• [What you are asked to do]:
Find every line in the data that contains the word "correlation". Return each of those lines.

#### Available data ####

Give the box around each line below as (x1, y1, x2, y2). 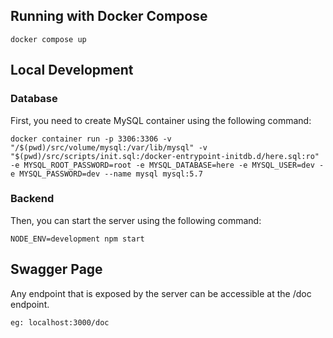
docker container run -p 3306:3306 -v (10, 134, 172, 144)
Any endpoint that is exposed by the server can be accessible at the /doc (10, 287, 312, 299)
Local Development (10, 62, 134, 79)
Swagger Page (10, 261, 103, 278)
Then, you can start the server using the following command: (10, 214, 262, 226)
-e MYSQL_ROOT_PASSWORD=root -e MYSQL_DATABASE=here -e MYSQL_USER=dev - (10, 160, 325, 170)
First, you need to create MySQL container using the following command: (10, 114, 312, 126)
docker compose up (10, 34, 87, 44)
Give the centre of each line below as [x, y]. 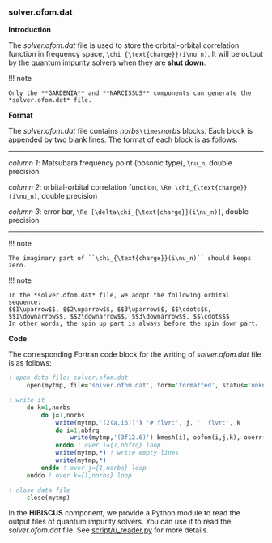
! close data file [39, 490]
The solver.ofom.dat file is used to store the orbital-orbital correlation [124, 45]
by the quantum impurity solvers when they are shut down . [107, 62]
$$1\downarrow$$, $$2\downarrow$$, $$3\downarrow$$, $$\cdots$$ [119, 317]
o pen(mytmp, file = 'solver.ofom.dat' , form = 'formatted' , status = [137, 386]
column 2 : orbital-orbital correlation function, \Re [90, 187]
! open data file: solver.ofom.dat [68, 378]
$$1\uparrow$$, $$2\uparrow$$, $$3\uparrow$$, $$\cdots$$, [110, 310]
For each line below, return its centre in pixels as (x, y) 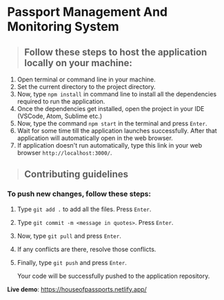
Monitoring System (63, 27)
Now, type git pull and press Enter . (69, 236)
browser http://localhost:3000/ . (64, 153)
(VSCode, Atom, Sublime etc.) (60, 116)
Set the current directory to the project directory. (86, 87)
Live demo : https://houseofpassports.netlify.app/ (77, 289)
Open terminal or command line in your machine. (86, 79)
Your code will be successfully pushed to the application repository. (113, 276)

####

• [Response to this exercise]:
The solver.ofom.dat file is used to store the orbital-orbital correlation [124, 45]
column 2 : orbital-orbital correlation function, \Re [90, 187]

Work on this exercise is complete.